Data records
************
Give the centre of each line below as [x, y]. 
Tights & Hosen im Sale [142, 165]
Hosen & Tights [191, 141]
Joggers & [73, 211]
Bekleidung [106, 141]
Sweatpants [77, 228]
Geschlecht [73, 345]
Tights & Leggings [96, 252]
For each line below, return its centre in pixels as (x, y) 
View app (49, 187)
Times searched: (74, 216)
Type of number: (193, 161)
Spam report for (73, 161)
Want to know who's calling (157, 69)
************
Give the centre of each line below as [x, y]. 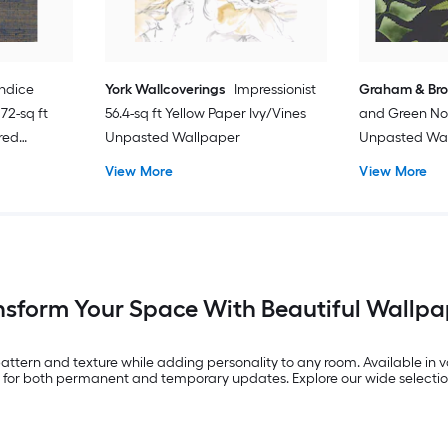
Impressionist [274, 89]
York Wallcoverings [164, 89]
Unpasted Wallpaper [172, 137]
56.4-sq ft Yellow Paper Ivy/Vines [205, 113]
************
» Requirement
Count up every line above that has the word "Tights" in it; answer with the number alone.

» Reply to the exercise
3